On trouve habituellement les Dialogues des hétaïres, sous le titre : Dialogues des courtisanes, mais AMO a préféré (cf. pp.1333-13334) le mot « hétaïres » à celui de « courtisanes ». Je ne suis pas certain qu’il a, aujourd’hui, autre chose qu’une saveur antique ! Il est vrai que lorsque, en 1892, Pierre Louÿs avait traduit le texte – peu de temps avant ses fameuses Chansons de Bilitis, qui s’en inspirent et qui sont, sans doute, le plus fameux canular du siècle, il est vrai donc que le mot « courtisanes  » avait du sens pour le lecteur de La Dame aux Camélias ou de Nana. Il est vrai aussi qu’on ne voit guère un meilleur terme qu’ « hétaïres » : fille de joie indique plus d’abattage, péripatéticiennes plus de kilométrage, demi-mondaine plus de voisinage. Ces dialogues sont de petits bijoux, pleins de tendresse, d’humour, de mélancolie aussi avec quelques épices pour exciter la curiosité, voire la salacité, du lecteur. Curiosité qui sera le plus souvent déçue, on en veut pour preuve le dialogue 5 entre Clonarion et Léania, où celle-ci est soumise à un véritable questionnaire sur ses rapports avec Mégilla, une riche lesbienne. Clonarion veut savoir, tout savoir, mais au moment où les deux femmes sont au déduit le lecteur émoustillé ne peut qu’imaginer –ce qui est, il faut dire, assez facile- la façon dont l’une a donné du plaisir à l’autre. Léania devant la demande de Clonarion : « Qu’a-t-elle fait, Léania ? De quelle manière ? C’est cela surtout qu’il faut me raconter », ne peut que répondre : « ne m’interroge pas en détail : ce sont des choses honteuses et c’est pourquoi, par la Céleste, je ne pourrais te les dire. » Bref, le rusé Lucien a bien compris que la frustration du lecteur ajoutait au plaisir de la lecture…

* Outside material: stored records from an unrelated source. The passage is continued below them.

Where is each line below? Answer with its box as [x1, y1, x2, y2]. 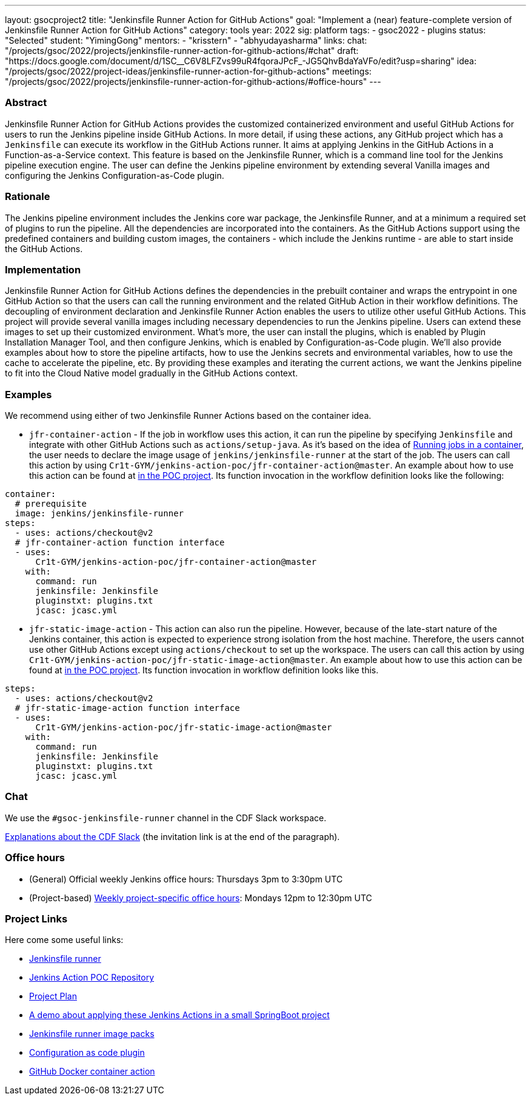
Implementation [5, 263, 81, 276]
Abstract [5, 96, 47, 109]
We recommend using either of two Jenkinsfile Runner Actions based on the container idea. [5, 410, 372, 421]
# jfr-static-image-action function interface [15, 703, 240, 713]
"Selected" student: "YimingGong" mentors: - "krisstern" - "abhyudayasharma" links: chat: [5, 35, 367, 45]
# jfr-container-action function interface [15, 538, 225, 547]
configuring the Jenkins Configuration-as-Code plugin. [5, 170, 224, 181]
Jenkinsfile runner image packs [29, 1028, 155, 1039]
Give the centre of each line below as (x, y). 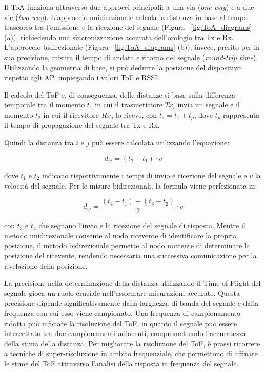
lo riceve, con (136, 114)
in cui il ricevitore (71, 114)
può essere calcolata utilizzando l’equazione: (160, 142)
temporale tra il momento (45, 105)
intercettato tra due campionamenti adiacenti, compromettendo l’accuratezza (125, 333)
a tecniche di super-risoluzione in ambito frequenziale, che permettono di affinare (131, 353)
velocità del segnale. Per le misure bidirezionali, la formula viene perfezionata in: (131, 185)
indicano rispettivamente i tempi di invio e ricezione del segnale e (144, 175)
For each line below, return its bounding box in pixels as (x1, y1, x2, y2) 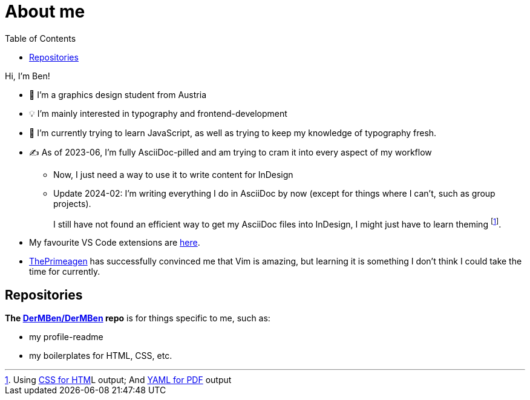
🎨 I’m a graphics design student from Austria (29, 89, 206, 100)
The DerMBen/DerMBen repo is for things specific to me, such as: (5, 313, 270, 324)
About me (5, 1, 85, 22)
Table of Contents (5, 33, 76, 44)
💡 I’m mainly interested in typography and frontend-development (29, 108, 287, 119)
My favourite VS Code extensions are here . (29, 237, 200, 248)
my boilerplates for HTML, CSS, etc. (29, 350, 172, 361)
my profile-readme (29, 332, 103, 343)
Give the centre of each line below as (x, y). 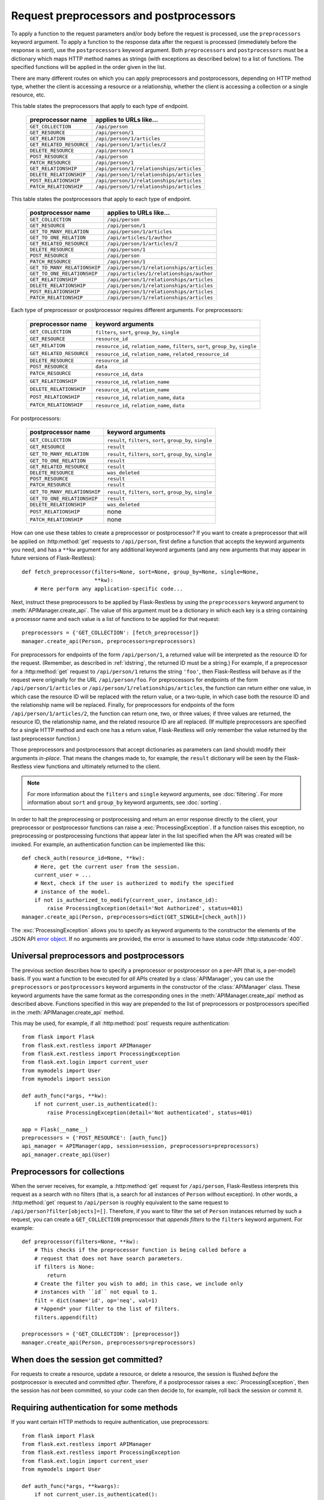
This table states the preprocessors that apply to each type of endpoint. (100, 106)
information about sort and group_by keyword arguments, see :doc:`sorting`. (124, 802)
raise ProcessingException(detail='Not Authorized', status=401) (145, 908)
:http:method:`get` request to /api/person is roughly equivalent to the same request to (120, 1202)
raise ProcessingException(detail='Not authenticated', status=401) (150, 1112)
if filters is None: (64, 1267)
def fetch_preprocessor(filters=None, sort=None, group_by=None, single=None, (140, 572)
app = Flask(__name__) (55, 1129)

Après les vivants les morts. Les Dialogues de morts sont aussi célèbres que les Histoires vraies, plus même puisque, en des temps où les Barbares n’avaient pas encore mis à sac les études grecques et latines, on en traduisait des extraits dès les premières années de grec. Dialogues variés, parfois très courts, souvent comiques, qui mettent en scènes des personnages mythologiques (Tantale, Héraclès, Achille, Ajax, Agamemnon) et historiques (Alexandre, Diogène), sous le regard des autorités infernales (Éaque, Pluton, Charon). Ces Dialogues ont beaucoup plu, au point même qu’ils engendreront, surtout au XVIIIe siècle, une véritable postérité littéraire : Voltaire, Fontenelle, Fénelon surtout. Il est plaisant d’imaginer, comme on le fit encore au XIXe siècle, des dialogues entre personnages dont la mort a effacé les écarts chronologiques, Machiavel et Montesquieu par exemple.

Mais il faudrait encore bien des analyses pour faire le tour de ce beau recueil, rappeler que le roman Loukios ou l’âne, dont l’attribution à Lucien est très douteuse, est à comparer avec L’Âne d’or d’Apulée, auquel il ressemble parfois ; se pencher sur un très curieux texte, L’Icaroménippe ou l’homme qui va au-dessus des nuées, mélange de SF (un voyage dans l’espace) et de satire sur la sottise humaine.

Bref, il faudra tout lire et remercier Anne-Marie Ozanam de cette superbe et si riche édition.